T. Rose Seitz-Lavoie, English Major, Sports Studies Minor, Bishop’s University

This course was marketed as an intense course that would cover six plays in a week including a musical, told to be the ‘Shakesperience of a lifetime’. It accomplished exactly that. We started off in a classroom, students from Bishop’s, Acadia, and students at different points in their lives. We spent that day excitedly learning from Dr. Riddell, soaking up as much information as we possibly could.

During the bus trips, to and from the festival, students spent their time comparing their views on plays and characters. It was an eye-opening experience to think of some of these classic characters in ways that some of us had never thought of.

We were all extremely excited for our one musical, Guys and Dolls.

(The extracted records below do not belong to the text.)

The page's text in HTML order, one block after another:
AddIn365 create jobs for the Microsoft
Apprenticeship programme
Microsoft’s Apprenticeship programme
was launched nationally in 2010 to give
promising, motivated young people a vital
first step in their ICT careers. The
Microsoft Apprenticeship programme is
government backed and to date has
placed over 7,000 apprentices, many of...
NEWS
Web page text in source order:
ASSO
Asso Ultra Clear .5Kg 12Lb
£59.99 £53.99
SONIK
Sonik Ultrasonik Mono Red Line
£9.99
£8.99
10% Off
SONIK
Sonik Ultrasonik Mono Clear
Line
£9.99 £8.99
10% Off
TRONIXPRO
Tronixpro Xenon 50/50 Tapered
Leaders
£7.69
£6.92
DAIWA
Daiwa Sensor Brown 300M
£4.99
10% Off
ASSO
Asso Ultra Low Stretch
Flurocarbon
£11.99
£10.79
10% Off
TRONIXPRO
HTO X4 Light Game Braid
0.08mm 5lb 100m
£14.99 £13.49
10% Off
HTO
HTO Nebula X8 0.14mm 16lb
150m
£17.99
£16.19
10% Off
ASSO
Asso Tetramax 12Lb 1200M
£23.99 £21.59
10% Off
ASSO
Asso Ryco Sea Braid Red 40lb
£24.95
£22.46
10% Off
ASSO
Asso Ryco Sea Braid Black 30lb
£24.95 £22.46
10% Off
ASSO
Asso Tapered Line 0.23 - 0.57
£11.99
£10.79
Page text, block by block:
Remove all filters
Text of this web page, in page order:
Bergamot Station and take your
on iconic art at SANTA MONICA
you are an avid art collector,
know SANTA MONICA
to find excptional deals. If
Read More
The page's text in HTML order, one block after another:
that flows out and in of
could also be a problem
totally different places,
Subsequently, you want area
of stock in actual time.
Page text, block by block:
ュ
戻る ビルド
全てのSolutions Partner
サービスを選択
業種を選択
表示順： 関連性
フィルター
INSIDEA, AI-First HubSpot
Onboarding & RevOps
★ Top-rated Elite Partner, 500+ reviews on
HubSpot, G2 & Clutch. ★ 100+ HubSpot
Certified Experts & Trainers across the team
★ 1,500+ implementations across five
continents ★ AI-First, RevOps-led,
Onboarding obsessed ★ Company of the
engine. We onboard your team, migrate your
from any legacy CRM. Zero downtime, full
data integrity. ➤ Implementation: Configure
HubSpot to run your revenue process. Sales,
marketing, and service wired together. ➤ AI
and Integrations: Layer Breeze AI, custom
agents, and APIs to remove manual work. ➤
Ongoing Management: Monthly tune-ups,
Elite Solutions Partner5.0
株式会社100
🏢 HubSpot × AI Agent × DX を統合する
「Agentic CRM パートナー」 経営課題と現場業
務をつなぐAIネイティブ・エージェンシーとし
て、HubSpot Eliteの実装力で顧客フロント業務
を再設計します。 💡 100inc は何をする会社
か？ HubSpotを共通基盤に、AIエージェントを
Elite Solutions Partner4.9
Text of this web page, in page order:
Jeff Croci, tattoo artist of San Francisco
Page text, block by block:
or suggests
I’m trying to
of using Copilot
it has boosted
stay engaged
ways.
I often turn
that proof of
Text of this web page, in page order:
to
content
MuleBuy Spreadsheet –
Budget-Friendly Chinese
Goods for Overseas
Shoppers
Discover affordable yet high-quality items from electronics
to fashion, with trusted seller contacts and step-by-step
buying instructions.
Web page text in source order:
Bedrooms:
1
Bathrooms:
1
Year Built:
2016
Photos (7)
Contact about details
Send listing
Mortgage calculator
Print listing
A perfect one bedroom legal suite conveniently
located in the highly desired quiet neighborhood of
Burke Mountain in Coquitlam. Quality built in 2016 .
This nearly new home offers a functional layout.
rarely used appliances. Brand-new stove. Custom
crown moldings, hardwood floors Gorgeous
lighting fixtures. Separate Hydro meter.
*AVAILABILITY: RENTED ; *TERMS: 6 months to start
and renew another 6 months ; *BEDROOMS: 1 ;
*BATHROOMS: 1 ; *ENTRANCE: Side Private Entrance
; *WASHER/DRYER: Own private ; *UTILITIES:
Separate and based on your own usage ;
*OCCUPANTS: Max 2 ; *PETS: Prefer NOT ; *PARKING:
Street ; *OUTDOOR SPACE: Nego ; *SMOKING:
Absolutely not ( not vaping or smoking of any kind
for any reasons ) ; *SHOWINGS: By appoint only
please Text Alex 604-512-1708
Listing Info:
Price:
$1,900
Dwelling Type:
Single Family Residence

We walked out of the theatre and broke out in dance in the hallway! On the way home and for the rest of the week nobody had anything but praise for this production.

Having the opportunity to read three of the six plays ahead of time was most definitely useful, because we used the different lenses that we acquired through discussion to the plays. After each performance one of the most common questions we had asked ourselves was, what did you think?

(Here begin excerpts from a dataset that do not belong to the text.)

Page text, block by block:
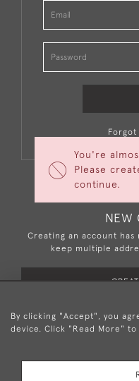
You're
Please
continue.
Forgot
NEW
Creating an account has
keep multiple
+44
By clicking "Accept", you
device. Click "Read More"
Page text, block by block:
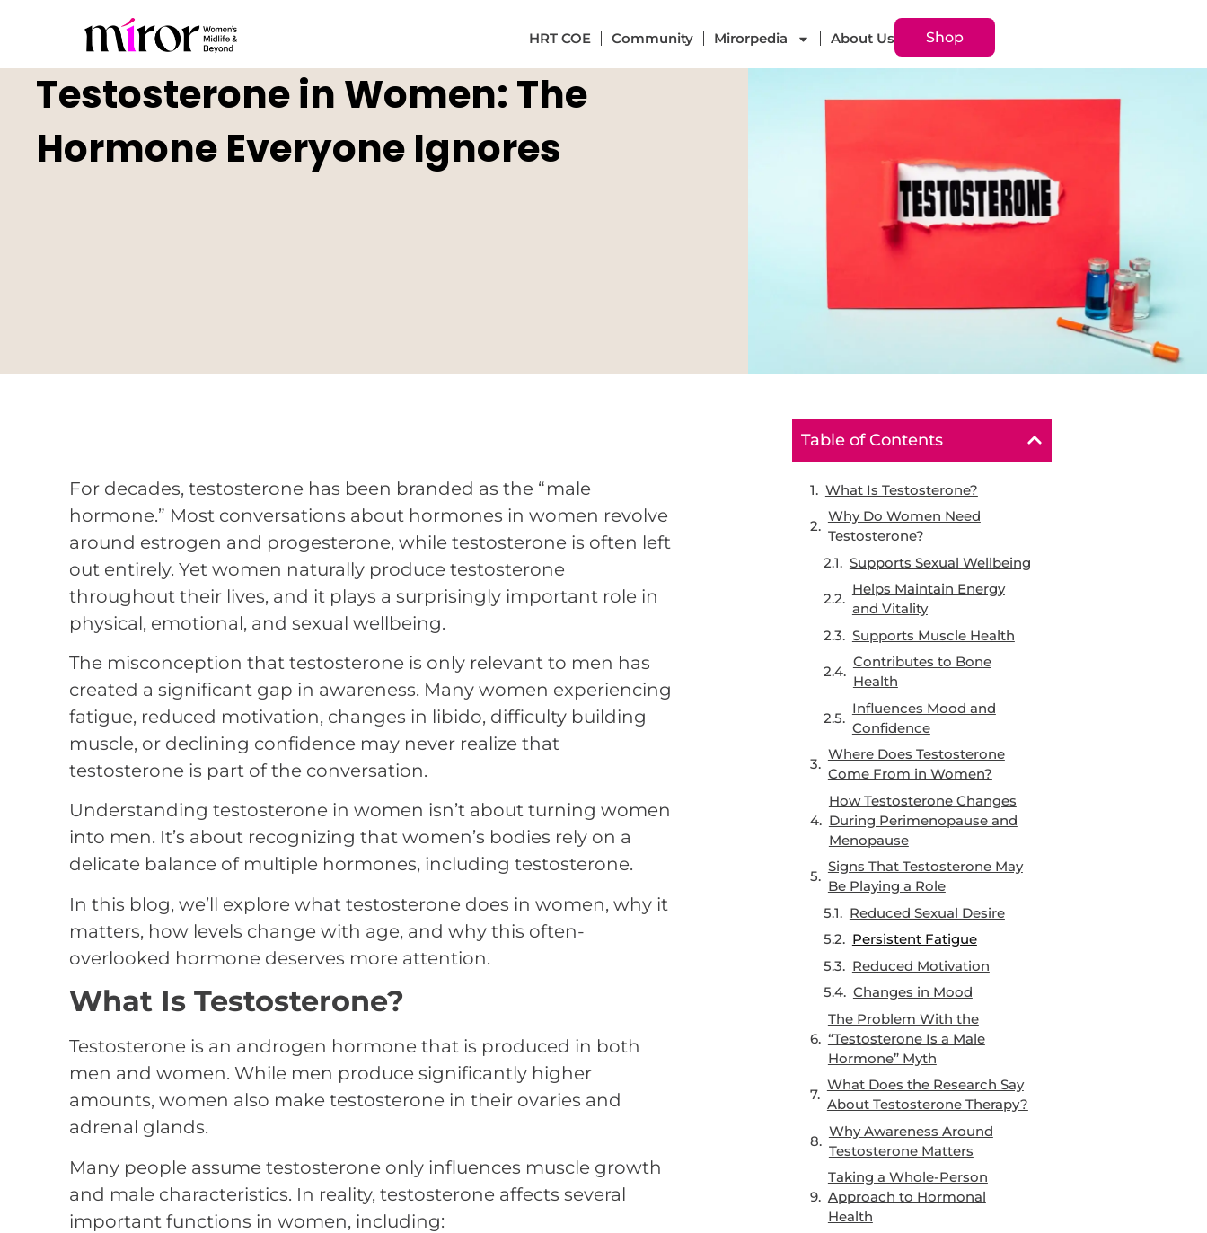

A question not so easily answered. For myself, I took into account my own lenses, my own biases, and how I had read the play and taking a liking, or not, to certain characters. From there, I thought of how the play performed the story as an adaption of the original play versus how it could stand alone if you had not read the play or known about it before hand.

This course definitely helped broaden my perspectives on English Literature, through the opinions and arguments of my fellow peers, and through the workshops and the hands-on experience we were incredibly lucky to have.

Having already been to the festival with my high school, this was a heightened experience for me. My high school had only focused on a single play, no workshops, and no post-show chats with the actors. Through this course, I had the opportunity to see the play from every angle, the reading, the viewing of the play, seeing backstage, seeing the different costumes and how much time the actors put into choreographed scenes.

This course needs to be at Bishop’s. This course is the epitome of the liberal arts model that our school, and the others in the Maple League, stand for. We had students from business, who looked at Timon of Athens from a Marxist view, had literature students who claimed to majorly dislike Shakespeare, who ended up enjoying the Shakespearian plays more than the others. We had students who were willing to fly out to our little university just to take part in this course.

We could use this opportunity to market ourselves and our liberal arts model to high school students, as well as those coming out of CEGEP. Having this experiential learning opportunity helps our students #bleedpurple and helps grow our social media reach. With the testimony from these students, we could prove that students who take this course actually learn something in comparison from the traditional classroom.

If this is not enough proof that we need this course here at Bishop’s University annually, I do not know what is.